(WORK ORDER) Leave out the images and set down the records below exactly.

(DATA FOR ANALYSIS)

──────────────────────────────

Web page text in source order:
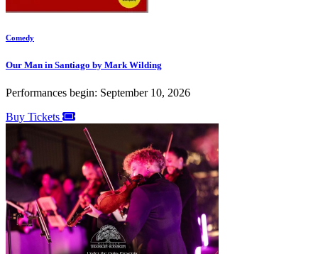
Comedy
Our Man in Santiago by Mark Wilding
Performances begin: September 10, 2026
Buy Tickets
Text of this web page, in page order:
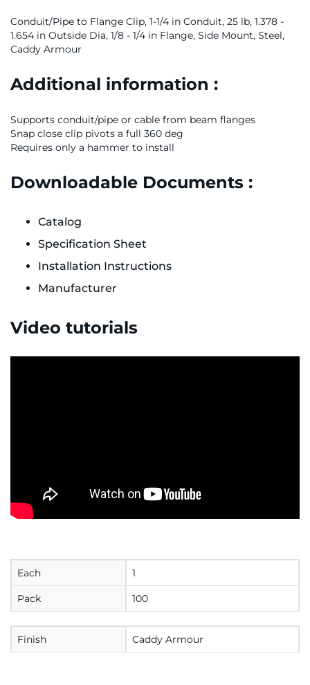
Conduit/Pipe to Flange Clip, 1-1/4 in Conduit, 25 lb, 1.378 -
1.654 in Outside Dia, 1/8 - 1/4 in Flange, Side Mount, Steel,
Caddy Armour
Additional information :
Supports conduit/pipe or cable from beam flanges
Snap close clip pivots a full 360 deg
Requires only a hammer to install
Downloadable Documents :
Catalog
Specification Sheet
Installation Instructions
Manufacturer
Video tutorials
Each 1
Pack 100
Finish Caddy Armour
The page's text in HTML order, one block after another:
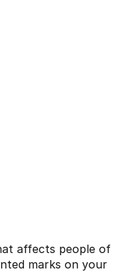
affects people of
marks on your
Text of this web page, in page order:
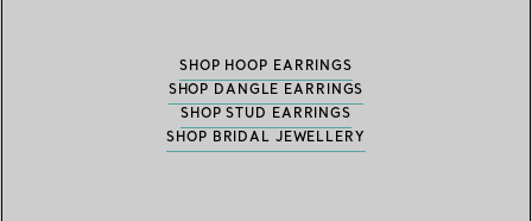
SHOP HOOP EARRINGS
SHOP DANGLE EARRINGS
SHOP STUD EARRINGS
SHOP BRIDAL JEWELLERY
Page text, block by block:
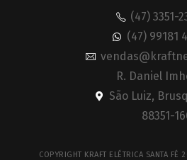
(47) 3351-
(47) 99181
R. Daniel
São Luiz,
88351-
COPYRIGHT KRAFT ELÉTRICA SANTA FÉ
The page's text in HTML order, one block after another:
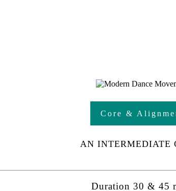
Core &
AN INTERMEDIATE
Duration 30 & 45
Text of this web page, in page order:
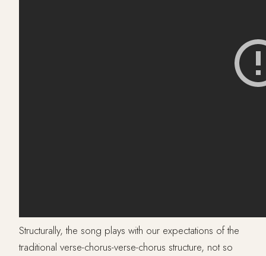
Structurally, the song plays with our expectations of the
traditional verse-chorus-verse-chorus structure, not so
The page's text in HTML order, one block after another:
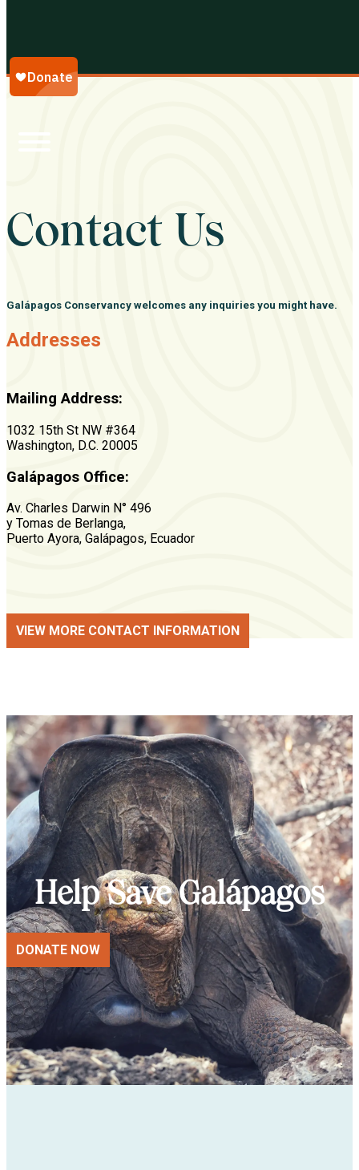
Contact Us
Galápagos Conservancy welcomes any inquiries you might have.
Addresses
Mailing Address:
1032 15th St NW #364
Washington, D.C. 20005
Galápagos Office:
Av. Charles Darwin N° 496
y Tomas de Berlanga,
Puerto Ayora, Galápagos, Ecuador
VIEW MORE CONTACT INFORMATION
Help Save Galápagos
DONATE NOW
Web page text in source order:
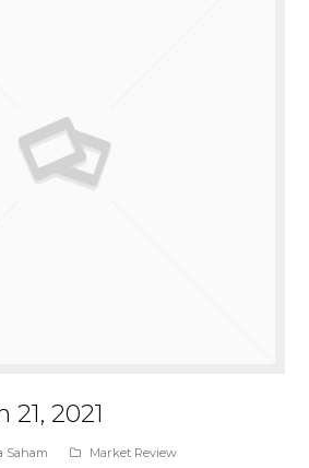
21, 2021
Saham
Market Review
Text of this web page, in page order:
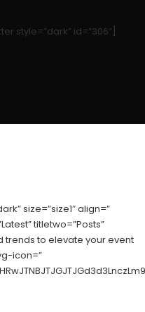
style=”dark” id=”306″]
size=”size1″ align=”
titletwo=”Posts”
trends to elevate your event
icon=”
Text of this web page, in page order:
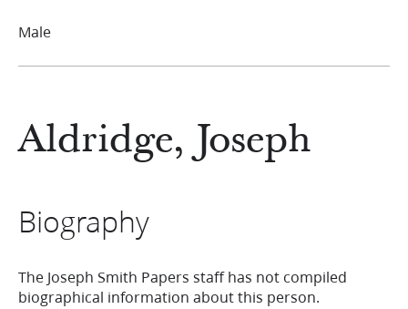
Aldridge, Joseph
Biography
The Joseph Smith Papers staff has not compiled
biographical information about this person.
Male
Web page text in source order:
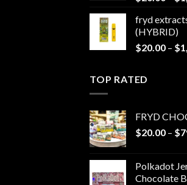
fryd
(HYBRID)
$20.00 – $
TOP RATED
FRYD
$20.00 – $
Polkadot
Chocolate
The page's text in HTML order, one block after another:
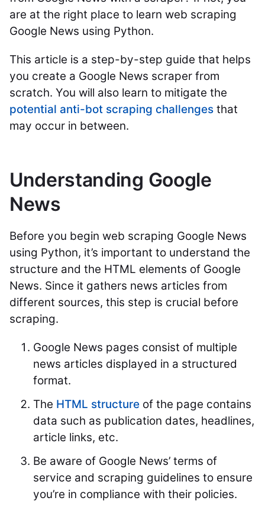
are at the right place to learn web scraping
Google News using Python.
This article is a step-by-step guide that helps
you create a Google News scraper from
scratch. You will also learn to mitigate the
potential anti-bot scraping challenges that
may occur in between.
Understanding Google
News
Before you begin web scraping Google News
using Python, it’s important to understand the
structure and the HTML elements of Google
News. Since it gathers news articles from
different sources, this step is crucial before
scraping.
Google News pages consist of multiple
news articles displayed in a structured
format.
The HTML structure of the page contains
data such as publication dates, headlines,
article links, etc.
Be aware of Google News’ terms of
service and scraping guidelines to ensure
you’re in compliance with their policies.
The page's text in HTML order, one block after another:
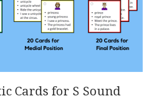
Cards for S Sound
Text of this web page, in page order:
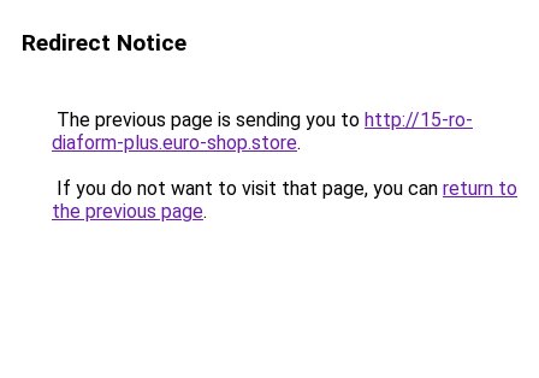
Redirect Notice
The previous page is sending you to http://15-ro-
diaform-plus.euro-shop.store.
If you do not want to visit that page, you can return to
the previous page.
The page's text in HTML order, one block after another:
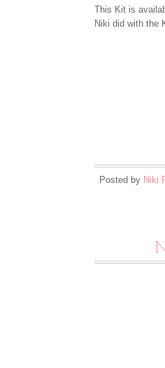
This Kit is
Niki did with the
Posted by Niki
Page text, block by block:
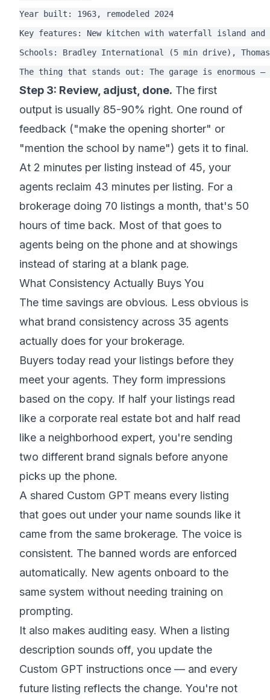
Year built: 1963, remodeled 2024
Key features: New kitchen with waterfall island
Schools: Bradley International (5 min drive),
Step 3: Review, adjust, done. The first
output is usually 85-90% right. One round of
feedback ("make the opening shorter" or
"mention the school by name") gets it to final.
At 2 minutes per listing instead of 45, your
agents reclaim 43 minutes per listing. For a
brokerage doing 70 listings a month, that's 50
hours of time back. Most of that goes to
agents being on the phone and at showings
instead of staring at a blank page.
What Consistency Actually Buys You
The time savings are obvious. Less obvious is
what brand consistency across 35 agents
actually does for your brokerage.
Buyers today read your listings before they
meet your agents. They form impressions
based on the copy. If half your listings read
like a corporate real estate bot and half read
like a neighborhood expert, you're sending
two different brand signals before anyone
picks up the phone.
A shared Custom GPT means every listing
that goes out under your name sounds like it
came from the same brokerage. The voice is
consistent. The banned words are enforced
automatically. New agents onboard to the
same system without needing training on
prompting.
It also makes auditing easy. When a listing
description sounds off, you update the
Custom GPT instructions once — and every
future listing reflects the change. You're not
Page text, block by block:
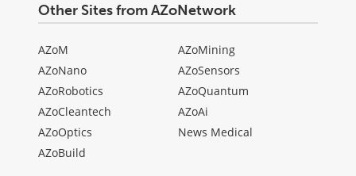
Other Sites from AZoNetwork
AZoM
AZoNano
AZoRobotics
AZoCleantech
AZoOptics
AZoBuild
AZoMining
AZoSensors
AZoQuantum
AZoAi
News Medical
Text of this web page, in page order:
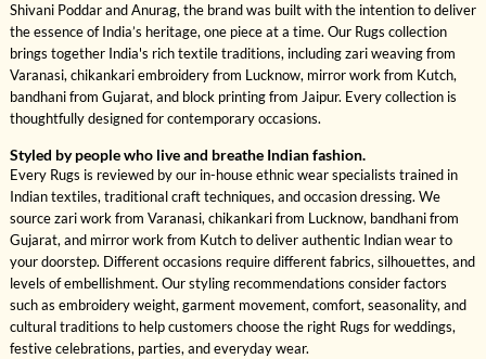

──────────────────────────────

(RESULT FOR THIS TASK)
Web page text in source order:
Comedy
Our Man in Santiago by Mark Wilding
Performances begin: September 10, 2026
Buy Tickets
Text of this web page, in page order:
Conduit/Pipe to Flange Clip, 1-1/4 in Conduit, 25 lb, 1.378 -
1.654 in Outside Dia, 1/8 - 1/4 in Flange, Side Mount, Steel,
Caddy Armour
Additional information :
Supports conduit/pipe or cable from beam flanges
Snap close clip pivots a full 360 deg
Requires only a hammer to install
Downloadable Documents :
Catalog
Specification Sheet
Installation Instructions
Manufacturer
Video tutorials
Each 1
Pack 100
Finish Caddy Armour
The page's text in HTML order, one block after another:
affects people of
marks on your
Text of this web page, in page order:
SHOP HOOP EARRINGS
SHOP DANGLE EARRINGS
SHOP STUD EARRINGS
SHOP BRIDAL JEWELLERY
Page text, block by block:
(47) 3351-
(47) 99181
R. Daniel
São Luiz,
88351-
COPYRIGHT KRAFT ELÉTRICA SANTA FÉ
The page's text in HTML order, one block after another:
Core &
AN INTERMEDIATE
Duration 30 & 45
Text of this web page, in page order:
Structurally, the song plays with our expectations of the
traditional verse-chorus-verse-chorus structure, not so
The page's text in HTML order, one block after another:
Contact Us
Galápagos Conservancy welcomes any inquiries you might have.
Addresses
Mailing Address:
1032 15th St NW #364
Washington, D.C. 20005
Galápagos Office:
Av. Charles Darwin N° 496
y Tomas de Berlanga,
Puerto Ayora, Galápagos, Ecuador
VIEW MORE CONTACT INFORMATION
Help Save Galápagos
DONATE NOW
Web page text in source order:
21, 2021
Saham
Market Review
Text of this web page, in page order:
style=”dark” id=”306″]
size=”size1″ align=”
titletwo=”Posts”
trends to elevate your event
icon=”
Text of this web page, in page order:
Aldridge, Joseph
Biography
The Joseph Smith Papers staff has not compiled
biographical information about this person.
Male
Web page text in source order:
fryd
(HYBRID)
$20.00 – $
TOP RATED
FRYD
$20.00 – $
Polkadot
Chocolate
The page's text in HTML order, one block after another:
are at the right place to learn web scraping
Google News using Python.
This article is a step-by-step guide that helps
you create a Google News scraper from
scratch. You will also learn to mitigate the
potential anti-bot scraping challenges that
may occur in between.
Understanding Google
News
Before you begin web scraping Google News
using Python, it’s important to understand the
structure and the HTML elements of Google
News. Since it gathers news articles from
different sources, this step is crucial before
scraping.
Google News pages consist of multiple
news articles displayed in a structured
format.
The HTML structure of the page contains
data such as publication dates, headlines,
article links, etc.
Be aware of Google News’ terms of
service and scraping guidelines to ensure
you’re in compliance with their policies.
The page's text in HTML order, one block after another:
Cards for S Sound
Text of this web page, in page order:
Redirect Notice
The previous page is sending you to http://15-ro-
diaform-plus.euro-shop.store.
If you do not want to visit that page, you can return to
the previous page.
The page's text in HTML order, one block after another:
This Kit is
Niki did with the
Posted by Niki
Page text, block by block:
Year built: 1963, remodeled 2024
Key features: New kitchen with waterfall island
Schools: Bradley International (5 min drive),
Step 3: Review, adjust, done. The first
output is usually 85-90% right. One round of
feedback ("make the opening shorter" or
"mention the school by name") gets it to final.
At 2 minutes per listing instead of 45, your
agents reclaim 43 minutes per listing. For a
brokerage doing 70 listings a month, that's 50
hours of time back. Most of that goes to
agents being on the phone and at showings
instead of staring at a blank page.
What Consistency Actually Buys You
The time savings are obvious. Less obvious is
what brand consistency across 35 agents
actually does for your brokerage.
Buyers today read your listings before they
meet your agents. They form impressions
based on the copy. If half your listings read
like a corporate real estate bot and half read
like a neighborhood expert, you're sending
two different brand signals before anyone
picks up the phone.
A shared Custom GPT means every listing
that goes out under your name sounds like it
came from the same brokerage. The voice is
consistent. The banned words are enforced
automatically. New agents onboard to the
same system without needing training on
prompting.
It also makes auditing easy. When a listing
description sounds off, you update the
Custom GPT instructions once — and every
future listing reflects the change. You're not
Page text, block by block:
Other Sites from AZoNetwork
AZoM
AZoNano
AZoRobotics
AZoCleantech
AZoOptics
AZoBuild
AZoMining
AZoSensors
AZoQuantum
AZoAi
News Medical
Text of this web page, in page order:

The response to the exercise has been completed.